Date Published: July 6, 2007
Publisher: Public Library of Science
Author(s): Concetta Cuozzo, Antonio Porcellini, Tiziana Angrisano, Annalisa Morano, Bongyong Lee, Alba Di Pardo, Samantha Messina, Rodolfo Iuliano, Alfredo Fusco, Maria R Santillo, Mark T Muller, Lorenzo Chiariotti, Max E Gottesman, Enrico V Avvedimento, Wendy Bickmore
Abstract: To explore the link between DNA damage and gene silencing, we induced a DNA double-strand break in the genome of Hela or mouse embryonic stem (ES) cells using I-SceI restriction endonuclease. The I-SceI site lies within one copy of two inactivated tandem repeated green fluorescent protein (GFP) genes (DR-GFP). A total of 2%–4% of the cells generated a functional GFP by homology-directed repair (HR) and gene conversion. However, ~50% of these recombinants expressed GFP poorly. Silencing was rapid and associated with HR and DNA methylation of the recombinant gene, since it was prevented in Hela cells by 5-aza-2′-deoxycytidine. ES cells deficient in DNA methyl transferase 1 yielded as many recombinants as wild-type cells, but most of these recombinants expressed GFP robustly. Half of the HR DNA molecules were de novo methylated, principally downstream to the double-strand break, and half were undermethylated relative to the uncut DNA. Methylation of the repaired gene was independent of the methylation status of the converting template. The methylation pattern of recombinant molecules derived from pools of cells carrying DR-GFP at different loci, or from an individual clone carrying DR-GFP at a single locus, was comparable. ClustalW analysis of the sequenced GFP molecules in Hela and ES cells distinguished recombinant and nonrecombinant DNA solely on the basis of their methylation profile and indicated that HR superimposed novel methylation profiles on top of the old patterns. Chromatin immunoprecipitation and RNA analysis revealed that DNA methyl transferase 1 was bound specifically to HR GFP DNA and that methylation of the repaired segment contributed to the silencing of GFP expression. Taken together, our data support a mechanistic link between HR and DNA methylation and suggest that DNA methylation in eukaryotes marks homologous recombined segments.
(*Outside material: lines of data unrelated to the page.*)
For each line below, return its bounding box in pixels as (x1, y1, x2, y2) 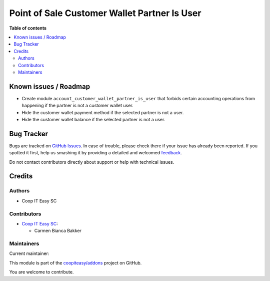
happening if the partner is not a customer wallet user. (21, 103, 133, 109)
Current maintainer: (9, 250, 49, 256)
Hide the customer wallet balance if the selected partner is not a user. (21, 116, 165, 122)
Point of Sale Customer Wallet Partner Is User (9, 8, 201, 19)
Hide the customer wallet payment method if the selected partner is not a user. (21, 109, 184, 115)
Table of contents (9, 25, 47, 31)
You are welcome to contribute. (9, 269, 74, 275)
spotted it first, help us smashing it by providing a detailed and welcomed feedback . (9, 150, 182, 156)
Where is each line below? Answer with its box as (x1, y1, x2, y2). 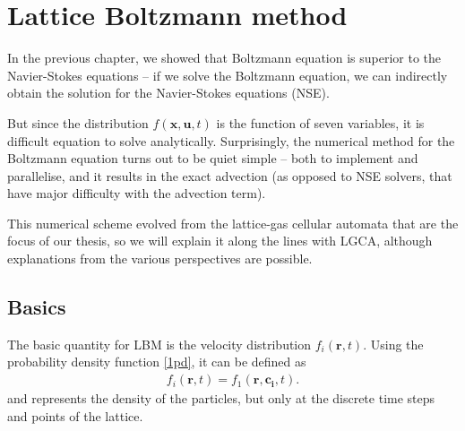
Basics (7, 293, 66, 321)
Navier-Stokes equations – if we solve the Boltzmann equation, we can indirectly (7, 65, 448, 84)
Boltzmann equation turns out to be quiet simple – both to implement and (7, 149, 418, 168)
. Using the (363, 334, 424, 353)
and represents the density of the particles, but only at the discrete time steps (7, 389, 435, 408)
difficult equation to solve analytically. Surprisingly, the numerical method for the (7, 131, 455, 150)
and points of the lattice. (7, 406, 143, 425)
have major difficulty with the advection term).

Partial Text: Cellular metabolites and exogenous DNA-damaging agents constantly modify DNA. Such modifications may induce death in unicellular organisms or degenerative changes and aging in multicellular organisms. DNA damage can also activate or amplify biochemical pathways that regulate cell growth and division or coordinate DNA replication with DNA repair. Of the various forms of DNA damage, the most hazardous to the cell are DNA double-strand breaks (DSBs). DSBs are generated when the two complementary strands of the DNA double helix are broken simultaneously at nearby sites. Physically dissociated ends can recombine inappropriately with other genomic sites, leading to chromosomal translocations.
To explore the molecular mechanism(s) linking DNA damage and gene silencing, we induced a DSB at a specific DNA sequence in the genome and monitored recombination and expression of the recombinant gene. We also examined the structure and methylation pattern at the DSB locus following repair. Finally, we asked if inhibiting DNA methylation affected recombination and/or expression of the recombinant product.